Language models can also differentiate by obtaining a deeper and more nuanced understanding of semantic relationships between words and phrases. This is achieved through more sophisticated training techniques that include contrastive learning, where the model learns not just to predict the next word, but also to distinguish between closely related concepts and contexts. This results in a more nuanced understanding and generation of text, allowing the LLM to produce outputs that are not only contextually appropriate but also rich in detail and subtlety.

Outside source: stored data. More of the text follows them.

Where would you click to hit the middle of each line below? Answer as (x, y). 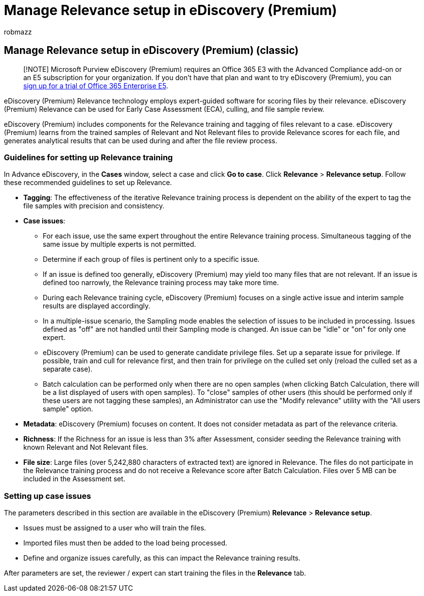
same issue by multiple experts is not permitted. (119, 244)
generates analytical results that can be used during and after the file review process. (141, 140)
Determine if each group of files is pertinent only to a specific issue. (151, 259)
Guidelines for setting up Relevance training (88, 157)
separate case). (68, 369)
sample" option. (68, 409)
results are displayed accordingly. (97, 306)
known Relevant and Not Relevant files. (86, 447)

Dynamic Context Windows Are More Efficient

These advanced capabilities demonstrate that the effectiveness of a language model in handling complex tasks and large contexts is not solely dependent on the size of its context window or the raw computational power. Instead, it hinges on how intelligently the model can utilize its resources to focus on what’s most relevant and ignore extraneous information, thereby delivering outputs that are both high-quality and contextually precise.

LLMs can create a dynamic context window based on the current situation and user requests.

Final Thoughts and Conclusion

In conclusion, while the impressive one million token context window of Google’s Gemini 1.5 Pro offers a theoretical advantage in handling extensive data, the practical effectiveness of a language model like GPT-4 often surpasses it due to more sophisticated mechanisms such as Multi-Query Attention and dynamic token re-weighting. These technologies enable GPT-4 to efficiently manage smaller context windows by focusing computational resources on the most relevant information, thus optimizing performance. This approach not only enhances the quality of the outputs but also demonstrates that the strategic use of technology can often outweigh sheer capacity in achieving superior results in real-world applications.